ACTION ITEM: Every line of the listing below must be printed again exactly, apart from its pictures.

DATASET EXCERPTS:
+ + + + +

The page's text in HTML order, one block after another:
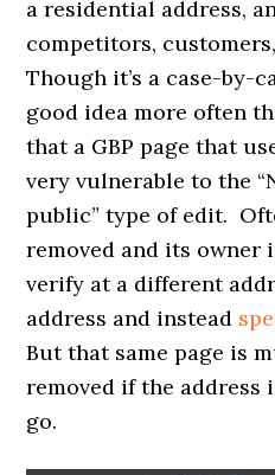
a residential address,
competitors,
Though it’s a case-by-
good idea more often
that a GBP page that
very vulnerable to the
public” type of edit.
removed and its owner
verify at a different
address and instead
But that same page is
removed if the address
go.

+ + + + +

TASK ANSWER:
The page's text in HTML order, one block after another:
a residential address,
competitors,
Though it’s a case-by-
good idea more often
that a GBP page that
very vulnerable to the
public” type of edit.
removed and its owner
verify at a different
address and instead
But that same page is
removed if the address
go.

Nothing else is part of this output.